**Raw data**

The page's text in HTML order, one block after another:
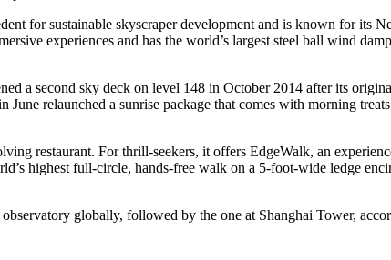
for sustainable skyscraper development and is known for its
experiences and has the world’s largest steel ball wind
a second sky deck on level 148 in October 2014 after its
relaunched a sunrise package that comes with morning
restaurant. For thrill-seekers, it offers EdgeWalk, an
highest full-circle, hands-free walk on a 5-foot-wide ledge
globally, followed by the one at Shanghai Tower,
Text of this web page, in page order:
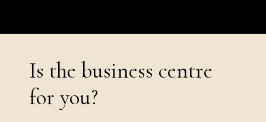
Is the business centre
for you?
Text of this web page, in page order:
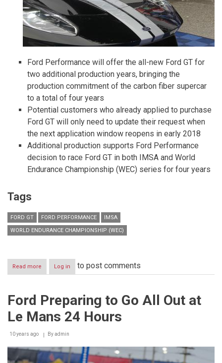
Ford Performance will offer the all-new Ford GT for
two additional production years, bringing the
production commitment of the carbon fiber supercar
to a total of four years
Potential customers who already applied to purchase
Ford GT will only need to update their request when
the next application window reopens in early 2018
Additional production supports Ford Performance
decision to race Ford GT in both IMSA and World
Endurance Championship (WEC) series for four years
Tags
FORD GT FORD PERFORMANCE
IMSA
WORLD ENDURANCE CHAMPIONSHIP (WEC)
Read more about
Ford
Extend
Production
of
new
GT
Supercar
Log in to post comments
Ford Preparing to Go All Out at
Le Mans 24 Hours
10 years ago Byadmin
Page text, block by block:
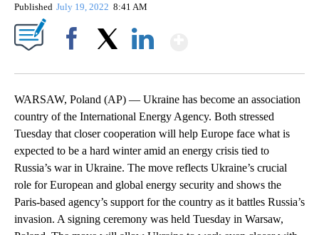
Published July 19, 2022 8:41 AM
WARSAW, Poland (AP) — Ukraine has become an association
country of the International Energy Agency. Both stressed
Tuesday that closer cooperation will help Europe face what is
expected to be a hard winter amid an energy crisis tied to
Russia’s war in Ukraine. The move reflects Ukraine’s crucial
role for European and global energy security and shows the
Paris-based agency’s support for the country as it battles Russia’s
invasion. A signing ceremony was held Tuesday in Warsaw,
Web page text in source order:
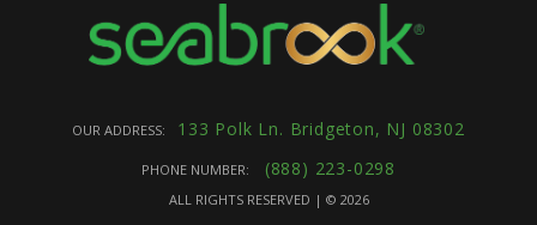
OUR ADDRESS: 133 Polk Ln. Bridgeton, NJ 08302
PHONE NUMBER: (888) 223-0298
ALL RIGHTS RESERVED | © 2026
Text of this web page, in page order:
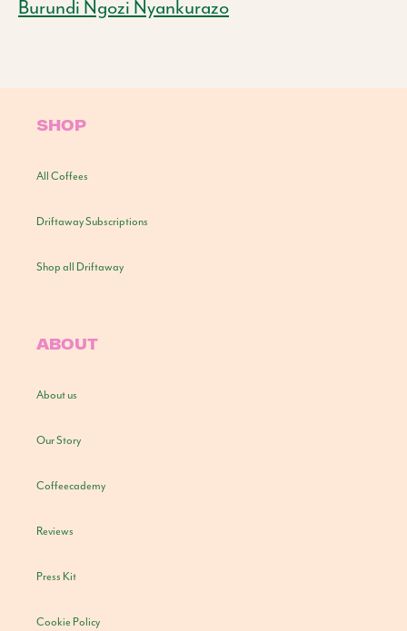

**What you have to do**
Exactly the lines from the one with "Endurance Championship (WEC) series" through the end of the records should be written out, and only those. Pictures do not belong in the copy.

**Output**
Endurance Championship (WEC) series for four years
Tags
FORD GT FORD PERFORMANCE
IMSA
WORLD ENDURANCE CHAMPIONSHIP (WEC)
Read more about
Ford
Extend
Production
of
new
GT
Supercar
Log in to post comments
Ford Preparing to Go All Out at
Le Mans 24 Hours
10 years ago Byadmin
Page text, block by block:
Published July 19, 2022 8:41 AM
WARSAW, Poland (AP) — Ukraine has become an association
country of the International Energy Agency. Both stressed
Tuesday that closer cooperation will help Europe face what is
expected to be a hard winter amid an energy crisis tied to
Russia’s war in Ukraine. The move reflects Ukraine’s crucial
role for European and global energy security and shows the
Paris-based agency’s support for the country as it battles Russia’s
invasion. A signing ceremony was held Tuesday in Warsaw,
Web page text in source order:
OUR ADDRESS: 133 Polk Ln. Bridgeton, NJ 08302
PHONE NUMBER: (888) 223-0298
ALL RIGHTS RESERVED | © 2026
Text of this web page, in page order:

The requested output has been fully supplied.